Trotz der Veränderungen, die Waringham in den letzten Jahren durchgemacht hat, ist Nicholas ein typischer Spross der Familie. Er ist hitzköpfig und handelt aus dem Bauch heraus, auch wenn er dadurch so manchen Leuten vor den Kopf stößt. Über den Verlauf des Romans, der immerhin 24 Jahre umfasst, lernt er allerdings in Bezug auf Zurückhaltung nichts dazu, was ihn das eine oder andere Mal in Schwierigkeiten bringt, auch hat er anscheinend seine Probleme, erwachsen zu werden. Die Spitznamen, mit denen er seiner Stiefmutter und Stiefschwester bedacht hat, sind nicht gerade schmeichelhaft und recht kindisch, werden allerdings bis zum Ende des Buches beibehalten, was mich nach einer Weile doch sehr genervt hat. Auch ist Nicholas Träger der Waringham’schen Gabe, durch die er ein besonderes Gespür für Pferde hat, jedoch spielt diese Gabe in diesem Roman nur eine untergeordnete Rolle.
Schon im dritten Band über die Waringhams ist mir aufgefallen, wie sehr die Autorin sich doch auf Charaktere bezieht, die Nachkommen von Protagonisten ihrer anderen Romanen sind. Dies ist hier noch viel mehr der Fall, nicht nur, dass mehr als nur ein paar Cousins und Cousinen aus verschiedenen Nebenlinien der Waringhams gerade dann ins Spiel kommen, wenn sie gerade mal hilfreich sind, auch Durhams spielen eine wichtige Rolle, und selbst ein Helmsby hat einen kleinen Gastauftritt. Auch wenn ich es ganz nett finde, hier und da mal eine kleine Verbindung zwischen den einzelnen Büchern entdecken zu können, war mir das hier eindeutig zu viel.
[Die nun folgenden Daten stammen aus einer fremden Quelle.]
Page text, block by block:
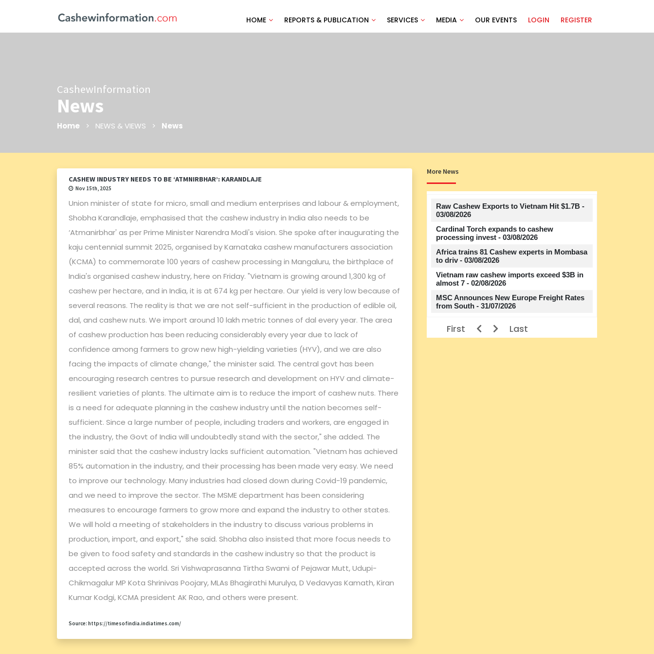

Nun kenne ich sämtliche Vorgänger, habe sie noch gut in Erinnerung und kann deshalb mit diesen Beziehungen etwas anfangen, doch für einen Neueinsteiger mag dies alles recht verwirrend sein, auch wenn ein Stammbaum der Waringhams dem Buch beigefügt ist.
Der Schreibstil ist wie gewohnt flüssig und auch so spannend beschrieben, dass ich das Buch kaum aus der Hand legen konnte, obwohl ich doch das eine oder andere Mal von Nick und seinem gelegentlich kindischen Verhalten genervt war. Karten, Personenregister und ein ausführliches Nachwort runden das Buch ab.

Fazit
Auch wenn die Waringhams in der Neuzeit angekommen sind, handelt es sich hier um einen typischen Gablé-Roman. Wer die anderen Bücher der Autorin kennt, wird hier auch möglicherweise seine Freude haben, auch wenn Nick sich manchmal recht kindisch verhält, Neueinsteigern würde ich den Roman wegen der vielen Bezüge allerdings nicht empfehlen.